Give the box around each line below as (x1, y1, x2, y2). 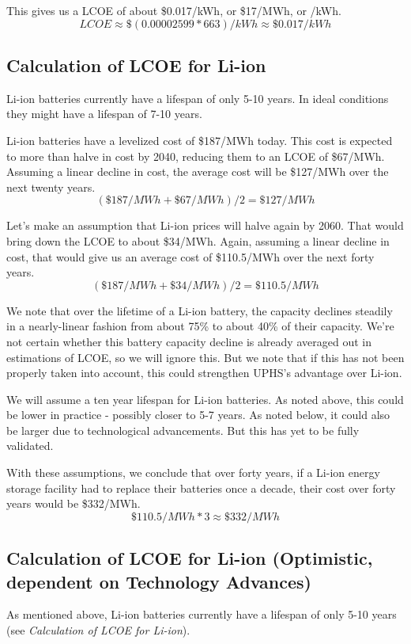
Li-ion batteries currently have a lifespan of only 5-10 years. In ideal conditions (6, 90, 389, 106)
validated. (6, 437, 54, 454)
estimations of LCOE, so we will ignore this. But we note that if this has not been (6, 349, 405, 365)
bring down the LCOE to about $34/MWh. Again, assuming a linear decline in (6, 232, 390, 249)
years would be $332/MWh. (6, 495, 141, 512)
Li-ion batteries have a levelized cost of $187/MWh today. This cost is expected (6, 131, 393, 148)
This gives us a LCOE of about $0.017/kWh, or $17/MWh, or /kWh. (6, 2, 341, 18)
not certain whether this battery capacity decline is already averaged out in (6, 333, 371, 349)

———

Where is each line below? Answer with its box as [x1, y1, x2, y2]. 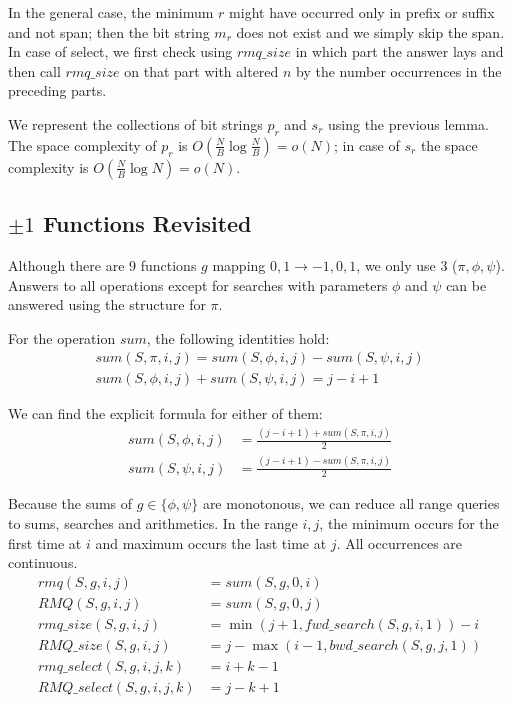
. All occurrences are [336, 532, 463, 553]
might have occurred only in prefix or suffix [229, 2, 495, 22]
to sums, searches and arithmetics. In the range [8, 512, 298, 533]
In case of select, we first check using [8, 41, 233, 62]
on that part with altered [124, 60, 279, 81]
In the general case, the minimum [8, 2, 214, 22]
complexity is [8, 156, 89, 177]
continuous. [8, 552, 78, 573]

———

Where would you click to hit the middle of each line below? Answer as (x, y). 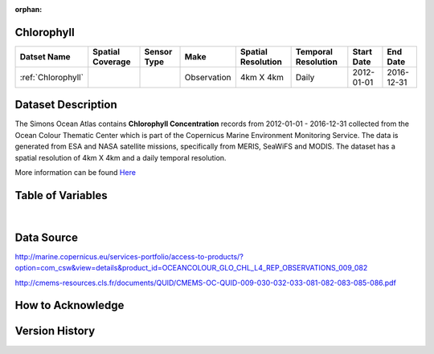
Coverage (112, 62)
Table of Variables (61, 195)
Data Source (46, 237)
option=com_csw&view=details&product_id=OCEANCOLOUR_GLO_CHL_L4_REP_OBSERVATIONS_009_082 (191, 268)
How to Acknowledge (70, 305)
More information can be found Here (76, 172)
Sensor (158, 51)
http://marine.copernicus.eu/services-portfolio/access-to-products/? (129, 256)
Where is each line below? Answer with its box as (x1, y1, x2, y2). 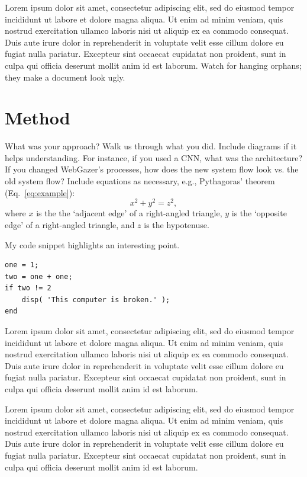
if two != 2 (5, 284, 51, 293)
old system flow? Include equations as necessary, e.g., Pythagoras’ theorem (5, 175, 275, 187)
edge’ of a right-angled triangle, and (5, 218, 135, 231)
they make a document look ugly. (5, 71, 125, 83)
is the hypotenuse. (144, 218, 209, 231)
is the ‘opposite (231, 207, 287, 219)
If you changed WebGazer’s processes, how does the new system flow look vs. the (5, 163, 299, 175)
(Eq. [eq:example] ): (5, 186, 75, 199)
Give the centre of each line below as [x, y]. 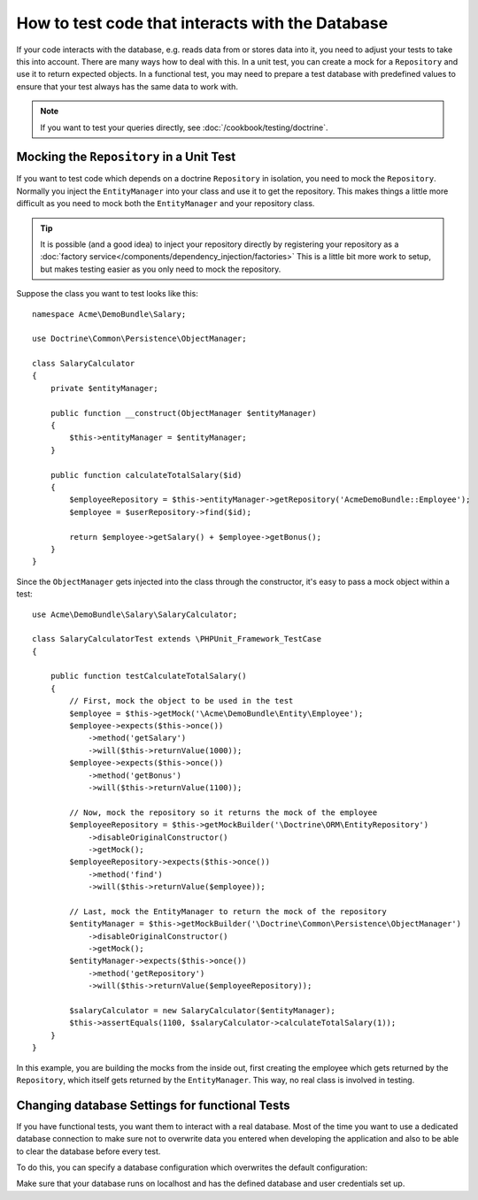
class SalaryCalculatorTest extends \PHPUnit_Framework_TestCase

———

Though the entries above contain pictures, none should be copied; reproduce only the lines between the one holding "Give the box" and the one holding "not certain whether", inclusive, exactly as written.

Give the box around each line below as (x1, y1, x2, y2). 
Li-ion batteries currently have a lifespan of only 5-10 years. In ideal conditions (6, 90, 389, 106)
validated. (6, 437, 54, 454)
estimations of LCOE, so we will ignore this. But we note that if this has not been (6, 349, 405, 365)
bring down the LCOE to about $34/MWh. Again, assuming a linear decline in (6, 232, 390, 249)
years would be $332/MWh. (6, 495, 141, 512)
Li-ion batteries have a levelized cost of $187/MWh today. This cost is expected (6, 131, 393, 148)
This gives us a LCOE of about $0.017/kWh, or $17/MWh, or /kWh. (6, 2, 341, 18)
not certain whether this battery capacity decline is already averaged out in (6, 333, 371, 349)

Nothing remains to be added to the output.